To trains large neural networks often requires distributed compute clusters. In this way we can run a version of our script for each GPU on each VM in our cluster. To properly ensure that our data and our model gradients get updated we need to assign each version of our train script with a:
- World Rank — A rank for the process across all the VM Instances
- Local Rank — A rank for the script process on a given VM Instance
The ort_supplement provides a setup function that configures the ONNX runtime for distributed training for Open MPI and the Azure Machine Learning Service.
device = ort\_supplement.setup\_onnxruntime\_with\_mpi(args)
Once we have a distributed training environment the next step is to load the pyTorch model into the ORT for training to do this we use the create_ort trainer method from the ort_supplement script.
model = ort\_supplement.create\_ort\_trainer(args, device, model)
The ORT Trainer Model requires a couple of important arguments to implement:
- A pyTorch model bundled with a loss function
- An optimizer function by default we use the Lamb Optimizer
- A model description using the IODescription object to explain the model input and output tensor dimensions. Code for an example of the NVIDIA BERT Description looks as follows
Gradient Accumulation Steps — Number of steps to run on a script instance before syncing the gradient
Opset Version — The operation set version for the ONNX runtime. The latest version is 12
A Post Processing Function (Optional) that runs after the ONNX runtime converts the pyTorch model to ONNX that can further be used to support unsupported operations and optimize the ONNX model graph further
Map Optimizer Attributes -maps weight names to a set of optimization parameters.

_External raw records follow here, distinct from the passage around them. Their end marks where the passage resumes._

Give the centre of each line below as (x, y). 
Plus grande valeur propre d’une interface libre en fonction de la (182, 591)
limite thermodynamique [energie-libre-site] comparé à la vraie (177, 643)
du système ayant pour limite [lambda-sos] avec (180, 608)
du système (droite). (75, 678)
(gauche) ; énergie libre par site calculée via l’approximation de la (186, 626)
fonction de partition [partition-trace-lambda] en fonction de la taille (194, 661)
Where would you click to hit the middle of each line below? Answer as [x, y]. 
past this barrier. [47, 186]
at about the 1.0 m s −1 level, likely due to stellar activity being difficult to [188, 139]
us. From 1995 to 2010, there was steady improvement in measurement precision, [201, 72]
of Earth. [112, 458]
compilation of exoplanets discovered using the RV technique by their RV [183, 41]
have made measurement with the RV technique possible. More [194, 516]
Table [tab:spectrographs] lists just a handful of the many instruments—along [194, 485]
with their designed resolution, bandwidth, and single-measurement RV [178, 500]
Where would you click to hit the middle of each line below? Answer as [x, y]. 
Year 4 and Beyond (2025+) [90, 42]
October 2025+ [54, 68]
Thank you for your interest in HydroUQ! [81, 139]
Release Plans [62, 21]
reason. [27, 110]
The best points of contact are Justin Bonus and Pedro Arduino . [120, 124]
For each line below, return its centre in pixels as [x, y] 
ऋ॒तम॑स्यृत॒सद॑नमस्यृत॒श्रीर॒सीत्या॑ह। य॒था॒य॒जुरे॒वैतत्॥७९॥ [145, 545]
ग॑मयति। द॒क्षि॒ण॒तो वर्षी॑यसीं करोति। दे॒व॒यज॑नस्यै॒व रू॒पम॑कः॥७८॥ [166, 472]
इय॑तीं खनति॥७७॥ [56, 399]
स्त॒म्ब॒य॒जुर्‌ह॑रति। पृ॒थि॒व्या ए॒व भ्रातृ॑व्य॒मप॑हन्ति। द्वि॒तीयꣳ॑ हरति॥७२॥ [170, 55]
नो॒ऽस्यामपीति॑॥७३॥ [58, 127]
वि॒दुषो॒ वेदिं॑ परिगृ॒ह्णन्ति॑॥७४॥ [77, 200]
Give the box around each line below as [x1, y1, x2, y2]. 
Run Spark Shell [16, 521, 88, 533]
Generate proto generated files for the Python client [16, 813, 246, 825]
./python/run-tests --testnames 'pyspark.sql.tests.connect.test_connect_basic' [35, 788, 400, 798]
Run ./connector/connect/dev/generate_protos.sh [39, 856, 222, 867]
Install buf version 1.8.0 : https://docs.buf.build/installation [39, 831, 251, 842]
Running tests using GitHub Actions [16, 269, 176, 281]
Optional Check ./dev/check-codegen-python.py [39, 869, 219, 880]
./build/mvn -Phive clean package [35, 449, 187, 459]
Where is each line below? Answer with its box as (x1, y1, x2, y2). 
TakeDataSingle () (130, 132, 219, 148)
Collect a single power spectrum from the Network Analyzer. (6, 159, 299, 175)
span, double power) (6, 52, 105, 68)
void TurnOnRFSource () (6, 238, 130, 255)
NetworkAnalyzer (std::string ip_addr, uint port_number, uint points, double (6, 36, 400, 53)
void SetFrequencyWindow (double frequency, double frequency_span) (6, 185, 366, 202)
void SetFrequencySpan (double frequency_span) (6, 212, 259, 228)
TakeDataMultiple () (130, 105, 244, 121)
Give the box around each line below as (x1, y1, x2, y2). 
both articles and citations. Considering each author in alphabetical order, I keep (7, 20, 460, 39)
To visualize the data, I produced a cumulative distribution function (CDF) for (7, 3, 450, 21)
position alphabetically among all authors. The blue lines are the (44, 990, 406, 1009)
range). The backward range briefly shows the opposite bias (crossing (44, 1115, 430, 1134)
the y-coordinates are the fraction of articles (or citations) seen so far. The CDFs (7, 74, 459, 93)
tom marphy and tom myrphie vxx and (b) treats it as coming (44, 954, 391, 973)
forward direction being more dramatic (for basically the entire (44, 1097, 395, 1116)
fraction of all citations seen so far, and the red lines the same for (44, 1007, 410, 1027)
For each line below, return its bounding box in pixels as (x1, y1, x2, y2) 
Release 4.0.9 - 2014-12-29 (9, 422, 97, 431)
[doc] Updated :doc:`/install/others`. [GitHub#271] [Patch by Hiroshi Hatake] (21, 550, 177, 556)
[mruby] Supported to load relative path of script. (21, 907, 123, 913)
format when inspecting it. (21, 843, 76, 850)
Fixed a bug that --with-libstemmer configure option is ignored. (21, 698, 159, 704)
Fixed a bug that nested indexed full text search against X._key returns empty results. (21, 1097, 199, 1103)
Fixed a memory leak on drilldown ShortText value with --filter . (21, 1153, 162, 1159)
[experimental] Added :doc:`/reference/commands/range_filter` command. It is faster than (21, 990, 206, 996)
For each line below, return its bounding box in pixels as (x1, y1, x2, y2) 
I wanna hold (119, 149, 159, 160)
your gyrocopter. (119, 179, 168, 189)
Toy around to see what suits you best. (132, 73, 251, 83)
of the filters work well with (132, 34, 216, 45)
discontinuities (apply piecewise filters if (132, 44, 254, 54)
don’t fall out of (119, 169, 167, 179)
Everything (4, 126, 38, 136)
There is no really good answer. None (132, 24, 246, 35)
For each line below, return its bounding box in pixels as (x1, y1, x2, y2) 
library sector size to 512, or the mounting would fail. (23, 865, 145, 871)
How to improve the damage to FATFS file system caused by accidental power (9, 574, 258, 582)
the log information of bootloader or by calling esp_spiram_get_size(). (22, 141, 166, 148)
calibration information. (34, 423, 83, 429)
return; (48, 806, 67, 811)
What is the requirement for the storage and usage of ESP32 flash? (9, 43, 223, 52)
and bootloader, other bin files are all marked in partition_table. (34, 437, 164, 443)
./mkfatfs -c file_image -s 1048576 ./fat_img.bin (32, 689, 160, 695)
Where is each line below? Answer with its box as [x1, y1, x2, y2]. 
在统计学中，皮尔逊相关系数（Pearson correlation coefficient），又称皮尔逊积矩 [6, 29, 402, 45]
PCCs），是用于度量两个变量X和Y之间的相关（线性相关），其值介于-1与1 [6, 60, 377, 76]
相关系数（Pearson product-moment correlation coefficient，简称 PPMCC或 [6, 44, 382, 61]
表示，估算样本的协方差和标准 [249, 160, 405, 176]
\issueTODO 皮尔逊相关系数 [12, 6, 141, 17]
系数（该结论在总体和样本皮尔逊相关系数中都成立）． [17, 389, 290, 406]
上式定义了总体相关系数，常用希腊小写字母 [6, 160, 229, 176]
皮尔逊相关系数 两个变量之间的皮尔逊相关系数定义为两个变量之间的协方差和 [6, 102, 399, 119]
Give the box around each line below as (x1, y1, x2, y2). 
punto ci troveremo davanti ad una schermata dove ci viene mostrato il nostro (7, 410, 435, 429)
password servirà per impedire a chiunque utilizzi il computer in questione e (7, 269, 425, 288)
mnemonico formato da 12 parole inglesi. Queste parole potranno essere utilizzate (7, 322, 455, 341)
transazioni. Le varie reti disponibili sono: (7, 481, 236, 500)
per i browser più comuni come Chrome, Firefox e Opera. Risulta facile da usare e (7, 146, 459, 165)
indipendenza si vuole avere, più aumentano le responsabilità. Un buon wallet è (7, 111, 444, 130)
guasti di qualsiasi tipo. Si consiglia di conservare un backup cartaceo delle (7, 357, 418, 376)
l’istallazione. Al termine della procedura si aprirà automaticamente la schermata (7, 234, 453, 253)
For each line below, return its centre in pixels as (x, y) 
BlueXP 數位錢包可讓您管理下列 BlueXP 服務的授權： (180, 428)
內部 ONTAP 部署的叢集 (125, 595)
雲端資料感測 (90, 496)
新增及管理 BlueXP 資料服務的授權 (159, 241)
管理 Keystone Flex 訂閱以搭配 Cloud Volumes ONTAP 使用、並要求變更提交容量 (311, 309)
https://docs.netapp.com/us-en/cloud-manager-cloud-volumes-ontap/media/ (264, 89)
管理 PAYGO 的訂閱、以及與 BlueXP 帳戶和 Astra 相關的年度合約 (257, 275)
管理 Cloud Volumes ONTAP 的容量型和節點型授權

For more information check out the following resource from the ORT training repo.
Once we’ve initialized our model we need to call run_ort_training_steps to actually step forward with our model, calculate it’s local loss and propagate it’s aggregated gradient.
loss, global\_step = ort\_supplement.run\_ort\_training\_step(args, global\_step, training\_steps, model, batch) # Runs the actual training steps
Lastly once we have completed all the distributed training iterations of our model. While exporting to ONNX is not mandatory for evaluation doing so enables us to take advantage of ORTs accelerated inferencing. We can export our ORT model to the ONNX format for evaluation by calling the model.save_as_onnx function and providing it with our output destination. This function can also be used to checkpoint our model at each epoch.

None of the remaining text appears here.